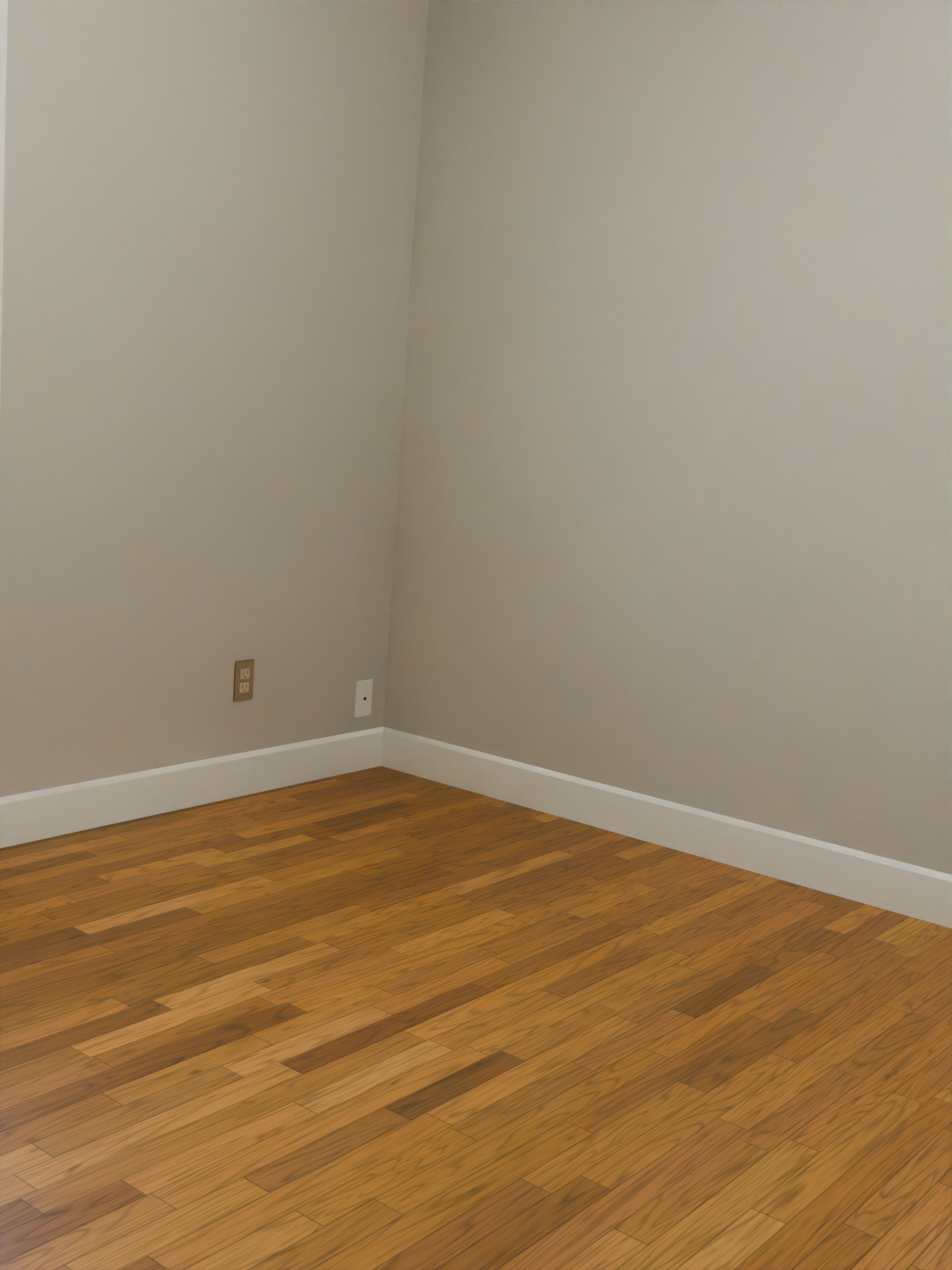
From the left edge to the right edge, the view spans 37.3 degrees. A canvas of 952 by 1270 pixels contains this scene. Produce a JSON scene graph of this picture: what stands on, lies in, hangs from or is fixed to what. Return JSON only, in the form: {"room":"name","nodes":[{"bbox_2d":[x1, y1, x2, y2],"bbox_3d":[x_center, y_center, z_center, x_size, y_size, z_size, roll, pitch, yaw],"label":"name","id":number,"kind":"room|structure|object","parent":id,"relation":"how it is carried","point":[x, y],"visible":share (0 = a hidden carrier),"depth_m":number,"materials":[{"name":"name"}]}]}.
{"room":"empty room","nodes":[
{"label":"empty room","id":0,"kind":"room"},
{"bbox_2d":[0,0,427,796],"bbox_3d":[-1.357,-0.692,2.990,0.160,2.472,3.760,11,11,38],"label":"wall","id":1,"kind":"structure","parent":0,"point":[208,228],"depth_m":3.67,"materials":[{"name":"beige paint"}]},
{"bbox_2d":[0,0,7,388],"bbox_3d":[-1.379,-0.827,2.910,0.184,1.396,0.802,11,11,38],"label":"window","id":2,"kind":"structure","parent":1,"relation":"in","point":[3,32],"depth_m":3.12,"materials":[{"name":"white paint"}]},
{"bbox_2d":[0,727,382,847],"bbox_3d":[-1.387,0.481,3.100,0.015,0.122,3.483,11,11,38],"label":"baseboard","id":3,"kind":"structure","parent":1,"relation":"attached to","point":[46,813],"depth_m":3.81,"materials":[{"name":"white paint"}]},
{"bbox_2d":[233,659,253,701],"bbox_3d":[-0.649,0.127,3.948,0.007,0.114,0.070,11,11,38],"label":"outlet","id":4,"kind":"object","parent":1,"relation":"attached to","point":[243,678],"visible":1,"depth_m":3.94,"materials":[{"name":"brown"}]},
{"bbox_2d":[354,679,372,717],"bbox_3d":[-0.345,0.195,4.347,0.008,0.114,0.070,11,11,38],"label":"phone jack","id":5,"kind":"object","parent":1,"relation":"attached to","point":[363,700],"visible":1,"depth_m":4.34,"materials":[{"name":"white plastic"}]},
{"bbox_2d":[0,766,951,1269],"bbox_3d":[-0.494,0.887,1.473,3.840,0.050,5.260,11,11,38],"label":"floor","id":6,"kind":"structure","parent":0,"point":[380,1018],"depth_m":2.50,"materials":[{"name":"brown wood"}]},
{"bbox_2d":[383,0,951,874],"bbox_3d":[1.261,-0.536,3.203,3.680,2.472,0.160,11,11,38],"label":"wall","id":7,"kind":"structure","parent":0,"point":[675,500],"depth_m":3.67,"materials":[{"name":"beige paint"}]},
{"bbox_2d":[381,727,951,927],"bbox_3d":[1.061,0.616,3.365,3.520,0.122,0.015,11,11,38],"label":"baseboard","id":8,"kind":"structure","parent":7,"relation":"attached to","point":[914,891],"depth_m":3.75,"materials":[{"name":"white paint"}]}
]}

===============

Output the material verbatim, skipping the images.

**Task answer:**
From the left edge to the right edge, the view spans 37.3 degrees. A canvas of 952 by 1270 pixels contains this scene. Produce a JSON scene graph of this picture: what stands on, lies in, hangs from or is fixed to what. Return JSON only, in the form: {"room":"name","nodes":[{"bbox_2d":[x1, y1, x2, y2],"bbox_3d":[x_center, y_center, z_center, x_size, y_size, z_size, roll, pitch, yaw],"label":"name","id":number,"kind":"room|structure|object","parent":id,"relation":"how it is carried","point":[x, y],"visible":share (0 = a hidden carrier),"depth_m":number,"materials":[{"name":"name"}]}]}.
{"room":"empty room","nodes":[
{"label":"empty room","id":0,"kind":"room"},
{"bbox_2d":[0,0,427,796],"bbox_3d":[-1.357,-0.692,2.990,0.160,2.472,3.760,11,11,38],"label":"wall","id":1,"kind":"structure","parent":0,"point":[208,228],"depth_m":3.67,"materials":[{"name":"beige paint"}]},
{"bbox_2d":[0,0,7,388],"bbox_3d":[-1.379,-0.827,2.910,0.184,1.396,0.802,11,11,38],"label":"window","id":2,"kind":"structure","parent":1,"relation":"in","point":[3,32],"depth_m":3.12,"materials":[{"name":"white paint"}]},
{"bbox_2d":[0,727,382,847],"bbox_3d":[-1.387,0.481,3.100,0.015,0.122,3.483,11,11,38],"label":"baseboard","id":3,"kind":"structure","parent":1,"relation":"attached to","point":[46,813],"depth_m":3.81,"materials":[{"name":"white paint"}]},
{"bbox_2d":[233,659,253,701],"bbox_3d":[-0.649,0.127,3.948,0.007,0.114,0.070,11,11,38],"label":"outlet","id":4,"kind":"object","parent":1,"relation":"attached to","point":[243,678],"visible":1,"depth_m":3.94,"materials":[{"name":"brown"}]},
{"bbox_2d":[354,679,372,717],"bbox_3d":[-0.345,0.195,4.347,0.008,0.114,0.070,11,11,38],"label":"phone jack","id":5,"kind":"object","parent":1,"relation":"attached to","point":[363,700],"visible":1,"depth_m":4.34,"materials":[{"name":"white plastic"}]},
{"bbox_2d":[0,766,951,1269],"bbox_3d":[-0.494,0.887,1.473,3.840,0.050,5.260,11,11,38],"label":"floor","id":6,"kind":"structure","parent":0,"point":[380,1018],"depth_m":2.50,"materials":[{"name":"brown wood"}]},
{"bbox_2d":[383,0,951,874],"bbox_3d":[1.261,-0.536,3.203,3.680,2.472,0.160,11,11,38],"label":"wall","id":7,"kind":"structure","parent":0,"point":[675,500],"depth_m":3.67,"materials":[{"name":"beige paint"}]},
{"bbox_2d":[381,727,951,927],"bbox_3d":[1.061,0.616,3.365,3.520,0.122,0.015,11,11,38],"label":"baseboard","id":8,"kind":"structure","parent":7,"relation":"attached to","point":[914,891],"depth_m":3.75,"materials":[{"name":"white paint"}]}
]}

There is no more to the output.